4. DIRECTORS’ INTERESTS IN CONTRACTS AND ASSETS
As at the Latest Practicable Date, there was no contract or arrangement subsisting in which any Director was materially interested and which was significant in relation to the business of the Group.
As at the Latest Practicable Date, none of the Directors had any direct or indirect interest in any assets which have been, since 31 December 2008 (being the date to which the latest published audited accounts of the Group were made up), (i) acquired or disposed of by; or (ii) leased to; or (iii) proposed to be acquired or disposed of by; or (iv) proposed to be leased to, any member of the Group.
5. DIRECTORS’ SERVICE CONTRACTS
-
(a) As at the Latest Practicable Date, none of the Directors had any existing or proposed service contract with any member of the Group which does not expire or is not terminable by such member of the Group within one year without payment of compensation (other than statutory compensation).
-
(b) There are no service contracts in force between any Director and the Company or any of its subsidiaries or associated companies which are continuous contracts with a notice period of 12 months or more.
-
(c) There are no service contracts in force between any Director and the Company or any of its subsidiaries or associated companies which are fixed term contracts with more than 12 months to run irrespective of the notice period.
– 15 –
GENERAL INFORMATION
APPENDIX II
6. LITIGATION
- (a) In November 1998, a writ was issued against the Company’s subsidiaries, Hongkong Digital Television Limited (“Digital TV”, formerly Star Interactive Television Limited) and Star Telecom Services Limited (“STSL”, formerly Hong Kong Star Internet Limited) by nCube Corporation (“nCube”), claiming the sum of approximately US$1,980,000 (equivalent to approximately HK$15,305,000) plus interest in relation to the alleged purchase of two MediaCube 3000 systems by Digital TV from nCube. The claim of nCube against STSL was on the basis of a chop of STSL on the contract between Digital TV and nCube. STSL had taken legal advice and had been advised that it was very unlikely that STSL would be held liable to the claim of nCube. Digital TV was also opposing the claim of nCube and had taken legal advice.
As advised by its lawyers, Digital TV had reasonable grounds in defending the claim and, accordingly, had not made any provision in the consolidated financial statements in connection with the claim. Digital TV filed a defence in this section on 14 December 1998 and nCube had failed to take further action since that date. There was no progress since then in respect of the litigation.

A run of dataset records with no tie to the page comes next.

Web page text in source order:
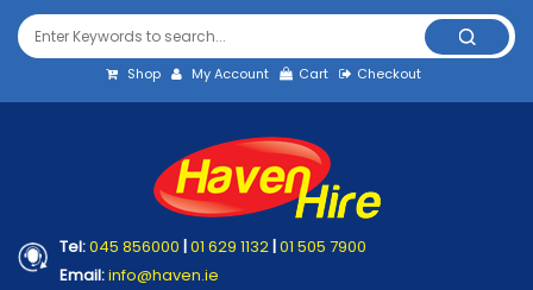
Shop My Account Cart Checkout
Tel:045 856000 |01 629 1132|01 505 7900
Email:info@haven.ie
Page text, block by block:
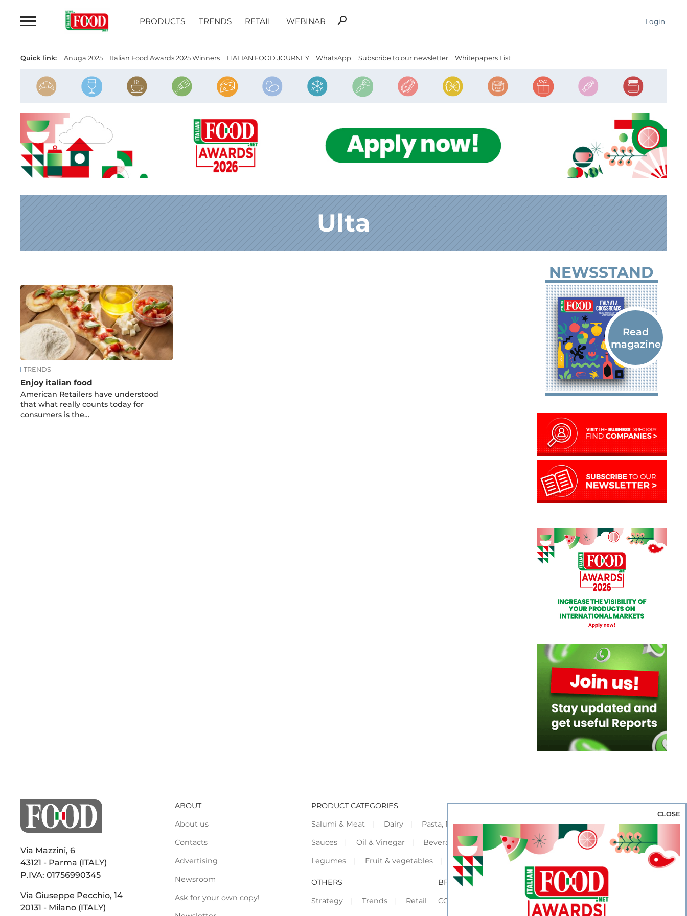
to
PRODUCTS TRENDS RETAIL WEBINAR
Search
search Login
Quick link: Anuga 2025 Italian Food Awards 2025 Winners ITALIAN FOOD JOURNEY WhatsApp Subscribe to our newsletter Whitepapers List
Ulta
News
TRENDS
Enjoy italian food
American Retailers have understood
that what really counts today for
consumers is the…
NEWSSTAND
Via Mazzini, 6
43121 - Parma (ITALY)
P.IVA: 01756990345
Via Giuseppe Pecchio, 14
20131 - Milano (ITALY)
ABOUT
About us
Contacts
Advertising
Newsroom
Ask for your own copy!
PRODUCT CATEGORIES
Salumi & Meat
Dairy Pasta, Pizza & Rice Bakery & Snacks
Preserves &
Sauces
Oil & Vinegar Beverage & Wine Coffee & Tea
Cereals &
Legumes
Fruit & vegetables Frozen Flours & Eggs Sweets & Confectionery
OTHERS
Strategy
Trends Retail
BROWSE OUR WEBSITES
CORPORATE
SHOWCASE
CLOSE
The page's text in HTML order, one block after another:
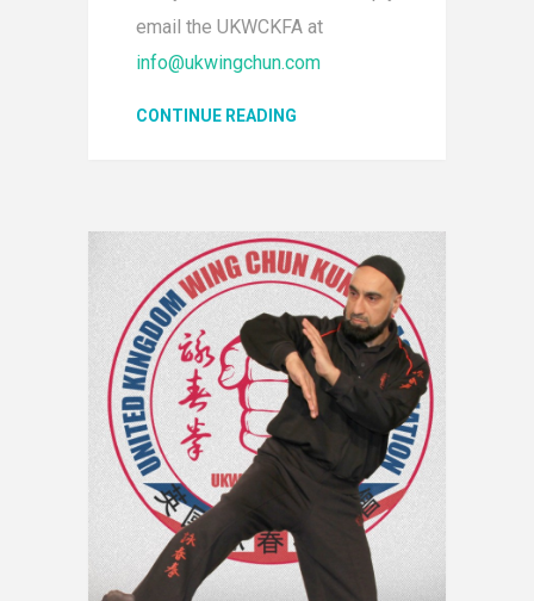
email the UKWCKFA at
info@ukwingchun.com
CONTINUE READING
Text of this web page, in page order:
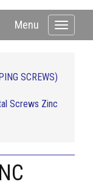
Toggle
Menu
SCREWS)
Screws Zinc
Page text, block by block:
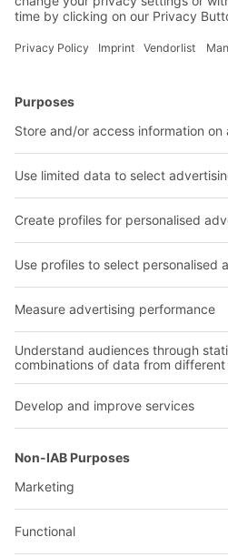
BITO Solutions
Intralogistics solutions
Bins & Containers
Shelving & Racking
Our services
Contact form
Company
Our global network
Our plants
Follow us
BIT O
YOUR LIFE.
+1 410 892 6658
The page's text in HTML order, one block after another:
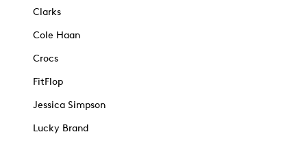
Clarks
Cole Haan
Crocs
FitFlop
Jessica Simpson
Lucky Brand
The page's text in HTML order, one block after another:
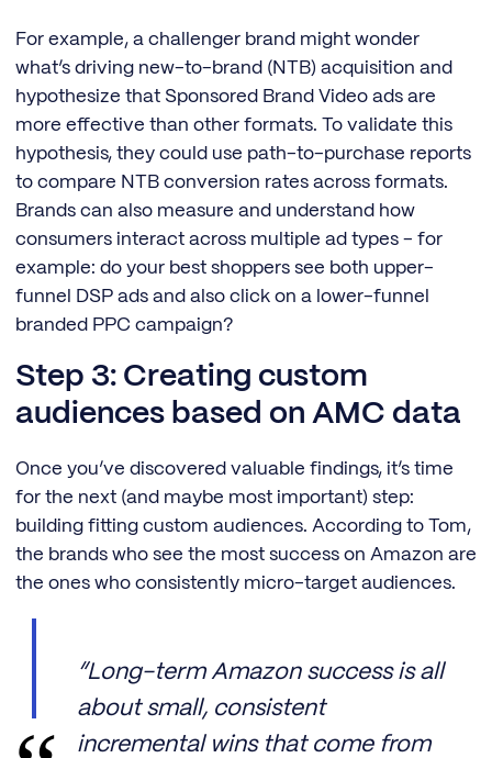
For example, a challenger brand might wonder
what’s driving new-to-brand (NTB) acquisition and
hypothesize that Sponsored Brand Video ads are
more effective than other formats. To validate this
hypothesis, they could use path-to-purchase reports
to compare NTB conversion rates across formats.
Brands can also measure and understand how
consumers interact across multiple ad types - for
example: do your best shoppers see both upper-
funnel DSP ads and also click on a lower-funnel
branded PPC campaign?
Step 3: Creating custom
audiences based on AMC data
Once you’ve discovered valuable findings, it’s time
for the next (and maybe most important) step:
building fitting custom audiences. According to Tom,
the brands who see the most success on Amazon are
the ones who consistently micro-target audiences.
“Long-term Amazon success is all
about small, consistent
incremental wins that come from
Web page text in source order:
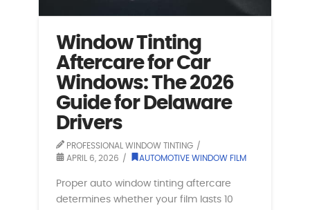
Window Tinting
Aftercare for Car
Windows: The 2026
Guide for Delaware
Drivers
PROFESSIONAL WINDOW TINTING
APRIL 6, 2026
AUTOMOTIVE WINDOW FILM
Proper auto window tinting aftercare
determines whether your film lasts 10
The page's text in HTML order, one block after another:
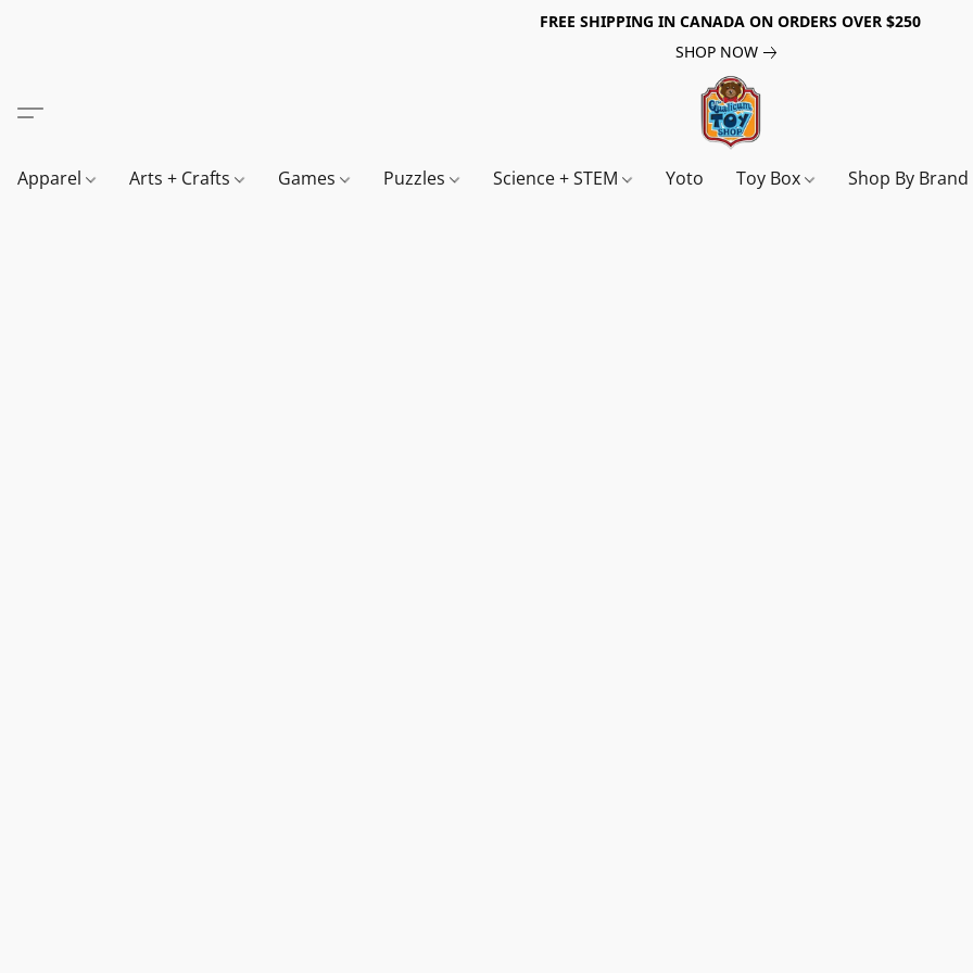
FREE SHIPPING IN CANADA ON ORDERS OVER $250
SHOP NOW
Apparel Arts + Crafts Games Puzzles Science + STEM Yoto Toy Box Shop By Brand
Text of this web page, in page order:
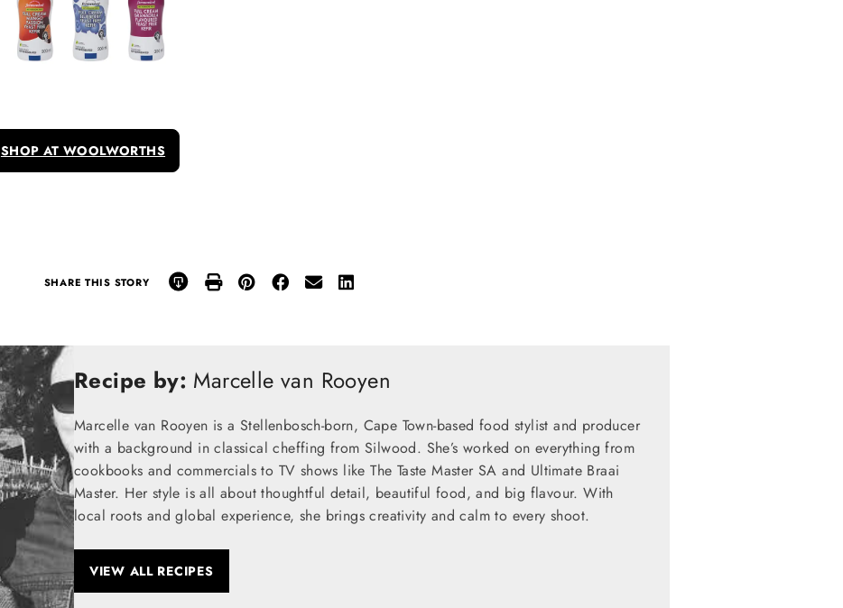
SHOP AT WOOLWORTHS
SHARE THIS STORY
Recipe by: Marcelle van Rooyen
Marcelle van Rooyen is a Stellenbosch-born, Cape Town-based food stylist and producer
with a background in classical cheffing from Silwood. She’s worked on everything from
cookbooks and commercials to TV shows like The Taste Master SA and Ultimate Braai
Master. Her style is all about thoughtful detail, beautiful food, and big flavour. With
local roots and global experience, she brings creativity and calm to every shoot.
VIEW ALL RECIPES
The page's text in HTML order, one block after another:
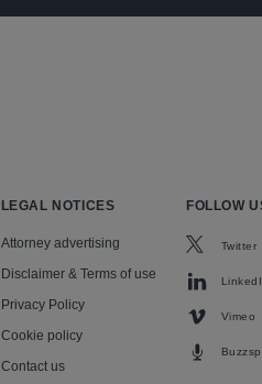
LEGAL NOTICES
Attorney advertising
Disclaimer & Terms of use
Privacy Policy
Cookie policy
Contact us
FOLLOW
Twitter
Vimeo
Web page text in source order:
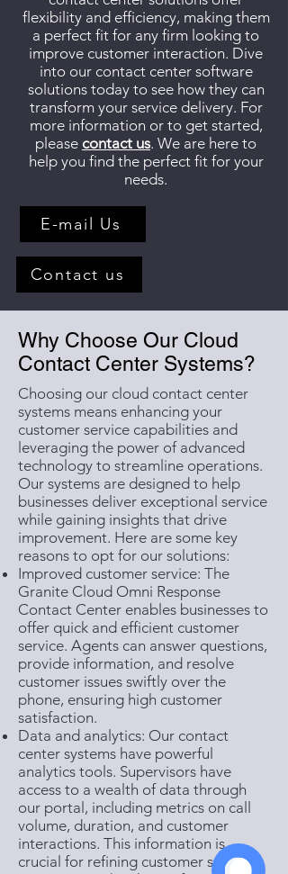
flexibility and efficiency, making them
a perfect fit for any firm looking to
improve customer interaction. Dive
into our contact center software
solutions today to see how they can
transform your service delivery. For
more information or to get started,
please contact us. We are here to
help you find the perfect fit for your
needs.
E-mail Us
Contact us
Why Choose Our Cloud
Contact Center Systems?
Choosing our cloud contact center
systems means enhancing your
customer service capabilities and
leveraging the power of advanced
technology to streamline operations.
Our systems are designed to help
businesses deliver exceptional service
while gaining insights that drive
improvement. Here are some key
reasons to opt for our solutions:
Improved customer service: The
Granite Cloud Omni Response
Contact Center enables businesses to
offer quick and efficient customer
service. Agents can answer questions,
provide information, and resolve
customer issues swiftly over the
phone, ensuring high customer
satisfaction.
Data and analytics: Our contact
center systems have powerful
analytics tools. Supervisors have
access to a wealth of data through
our portal, including metrics on call
volume, duration, and customer
interactions. This information is
crucial for refining customer service
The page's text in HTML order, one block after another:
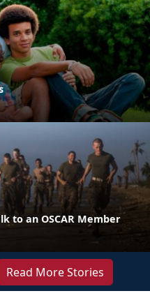
to an OSCAR Member
Read More Stories
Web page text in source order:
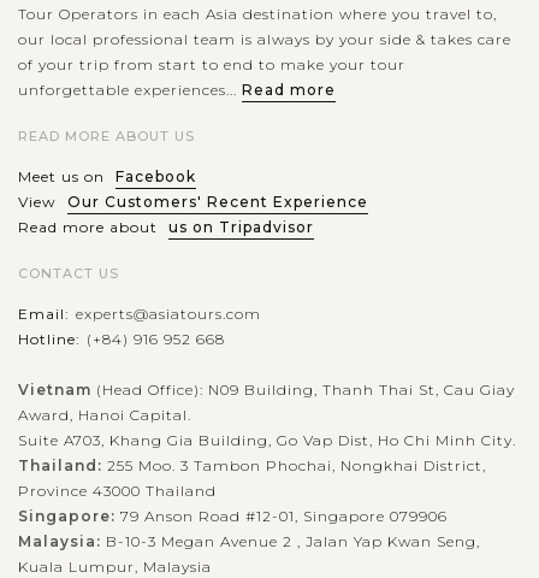
Tour Operators in each Asia destination where you travel to,
our local professional team is always by your side & takes care
of your trip from start to end to make your tour
unforgettable experiences... Read more
READ MORE ABOUT US
Meet us on
Facebook
View
Our Customers' Recent Experience
Read more about
us on Tripadvisor
CONTACT US
Email: experts@asiatours.com
Hotline: (+84) 916 952 668
Vietnam (Head Office): N09 Building, Thanh Thai St, Cau Giay
Award, Hanoi Capital.
Suite A703, Khang Gia Building, Go Vap Dist, Ho Chi Minh City.
Thailand: 255 Moo. 3 Tambon Phochai, Nongkhai District,
Province 43000 Thailand
Singapore: 79 Anson Road #12-01, Singapore 079906
Malaysia: B-10-3 Megan Avenue 2 , Jalan Yap Kwan Seng,
Kuala Lumpur, Malaysia
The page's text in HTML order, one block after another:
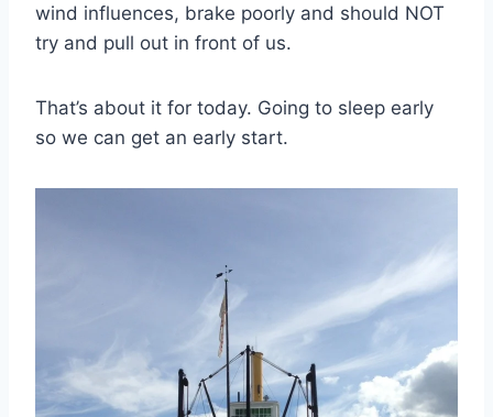
wind influences, brake poorly and should NOT
try and pull out in front of us.
That’s about it for today. Going to sleep early
so we can get an early start.
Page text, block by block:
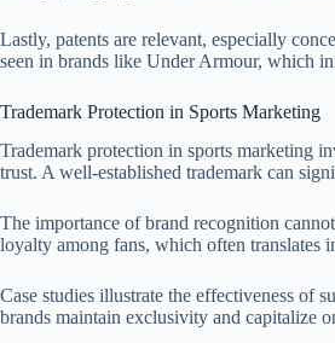
Lastly, patents are relevant, especially
seen in brands like Under Armour, which
Trademark Protection in Sports Marketing
Trademark protection in sports marketing
trust. A well-established trademark can
The importance of brand recognition
loyalty among fans, which often translates
Case studies illustrate the effectiveness of
brands maintain exclusivity and capitalize
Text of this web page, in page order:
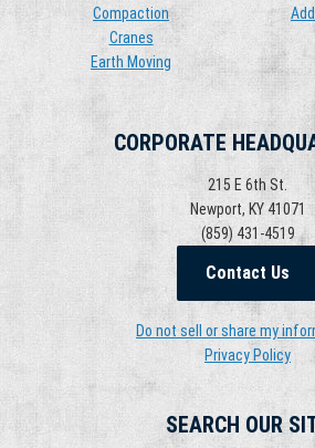
Compaction
Cranes
Earth Moving
CORPORATE
215 E 6th St.
Newport, KY 41071
(859) 431-4519
Contact Us
Do not sell or share my
Privacy Policy
SEARCH OUR

- (b) Stellar One Corporation (“Stellar One”) served a statutory demand under Section 178 of the Companies Ordinance for the sum of approximately US$1,152,000 (equivalent to approximately HK$8,983,000) upon Digital TV in November 1998. Stellar One filed a winding up petition against Digital TV in December 1998 which was vigorously opposed by Digital TV. Digital TV applied for an order for security for the costs against Stellar One. On 4 May 1999, the Court ordered Stellar One to pay HK$200,000 to the court as security for the costs of Digital TV on or before 7 May 1999. Stellar One failed to pay that amount to the court.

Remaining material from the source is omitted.